Records excerpted from a collection:

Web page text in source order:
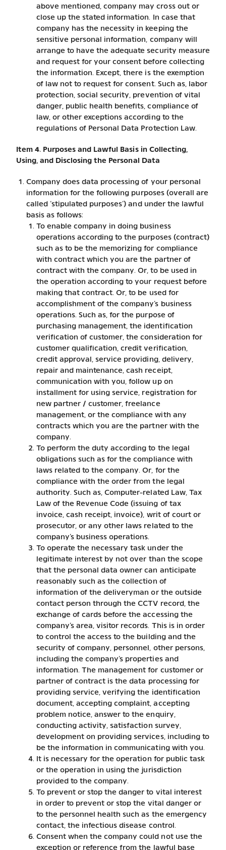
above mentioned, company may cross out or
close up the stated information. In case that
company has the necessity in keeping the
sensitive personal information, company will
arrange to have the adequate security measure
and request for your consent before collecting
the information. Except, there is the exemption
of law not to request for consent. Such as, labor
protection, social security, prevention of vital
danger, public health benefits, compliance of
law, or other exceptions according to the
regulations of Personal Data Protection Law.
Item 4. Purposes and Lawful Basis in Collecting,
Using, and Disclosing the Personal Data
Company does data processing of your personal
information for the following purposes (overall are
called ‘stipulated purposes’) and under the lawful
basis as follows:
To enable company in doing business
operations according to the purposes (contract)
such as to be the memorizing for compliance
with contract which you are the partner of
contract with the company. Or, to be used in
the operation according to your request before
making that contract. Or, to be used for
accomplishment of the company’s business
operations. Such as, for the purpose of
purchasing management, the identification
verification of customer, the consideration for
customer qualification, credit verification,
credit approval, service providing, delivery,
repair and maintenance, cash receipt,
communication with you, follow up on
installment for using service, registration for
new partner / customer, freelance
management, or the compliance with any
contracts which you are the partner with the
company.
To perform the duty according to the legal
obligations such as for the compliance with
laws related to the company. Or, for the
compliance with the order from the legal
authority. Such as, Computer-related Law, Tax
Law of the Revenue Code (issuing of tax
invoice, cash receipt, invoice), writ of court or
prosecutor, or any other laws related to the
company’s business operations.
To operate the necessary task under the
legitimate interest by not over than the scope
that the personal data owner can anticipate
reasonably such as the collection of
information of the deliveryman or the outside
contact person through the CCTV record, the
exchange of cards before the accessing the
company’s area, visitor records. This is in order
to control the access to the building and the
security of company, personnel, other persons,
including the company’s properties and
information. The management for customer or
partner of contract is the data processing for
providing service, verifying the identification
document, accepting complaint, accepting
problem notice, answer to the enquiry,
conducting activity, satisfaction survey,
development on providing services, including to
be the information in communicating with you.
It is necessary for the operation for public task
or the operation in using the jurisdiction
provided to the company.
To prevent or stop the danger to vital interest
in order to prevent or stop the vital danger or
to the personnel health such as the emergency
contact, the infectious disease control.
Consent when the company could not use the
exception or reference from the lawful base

## Aim of the task
The preceding entries should be duplicated word for word; no picture belongs in the copy.

## Completed exercise
Web page text in source order:
above mentioned, company may cross out or
close up the stated information. In case that
company has the necessity in keeping the
sensitive personal information, company will
arrange to have the adequate security measure
and request for your consent before collecting
the information. Except, there is the exemption
of law not to request for consent. Such as, labor
protection, social security, prevention of vital
danger, public health benefits, compliance of
law, or other exceptions according to the
regulations of Personal Data Protection Law.
Item 4. Purposes and Lawful Basis in Collecting,
Using, and Disclosing the Personal Data
Company does data processing of your personal
information for the following purposes (overall are
called ‘stipulated purposes’) and under the lawful
basis as follows:
To enable company in doing business
operations according to the purposes (contract)
such as to be the memorizing for compliance
with contract which you are the partner of
contract with the company. Or, to be used in
the operation according to your request before
making that contract. Or, to be used for
accomplishment of the company’s business
operations. Such as, for the purpose of
purchasing management, the identification
verification of customer, the consideration for
customer qualification, credit verification,
credit approval, service providing, delivery,
repair and maintenance, cash receipt,
communication with you, follow up on
installment for using service, registration for
new partner / customer, freelance
management, or the compliance with any
contracts which you are the partner with the
company.
To perform the duty according to the legal
obligations such as for the compliance with
laws related to the company. Or, for the
compliance with the order from the legal
authority. Such as, Computer-related Law, Tax
Law of the Revenue Code (issuing of tax
invoice, cash receipt, invoice), writ of court or
prosecutor, or any other laws related to the
company’s business operations.
To operate the necessary task under the
legitimate interest by not over than the scope
that the personal data owner can anticipate
reasonably such as the collection of
information of the deliveryman or the outside
contact person through the CCTV record, the
exchange of cards before the accessing the
company’s area, visitor records. This is in order
to control the access to the building and the
security of company, personnel, other persons,
including the company’s properties and
information. The management for customer or
partner of contract is the data processing for
providing service, verifying the identification
document, accepting complaint, accepting
problem notice, answer to the enquiry,
conducting activity, satisfaction survey,
development on providing services, including to
be the information in communicating with you.
It is necessary for the operation for public task
or the operation in using the jurisdiction
provided to the company.
To prevent or stop the danger to vital interest
in order to prevent or stop the vital danger or
to the personnel health such as the emergency
contact, the infectious disease control.
Consent when the company could not use the
exception or reference from the lawful base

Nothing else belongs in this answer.